Karen is keenly aware of the challenges Isla will face as she grows up: “I suspect Isla will need further surgery and we’ve accepted that she’s going to be using a wheelchair long term. For us, the biggest issue is pain management,” she says.
But Karen and husband Barry are hopeful that research funded by Action which aims to slow down disease progression or even prevent symptoms may one day help children like Isla. And they are immensely proud of their daughter, who already swims competitively and wants to swim in the Paralympics one day.
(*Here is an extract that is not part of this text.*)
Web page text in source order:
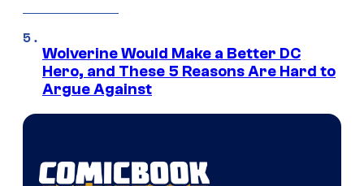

In recent years Isla’s condition has worsened, and she is currently waiting for more surgery. Karen says: "She has episodes of bad nerve spasms which she didn’t used to have. Unfortunately, Isla isn't able to swim competitively anymore as the COVID-19 lockdowns had a big effect on her mobility. However, she does now play wheelchair basketball and wheelchair tennis, and is studying for her GCSE's."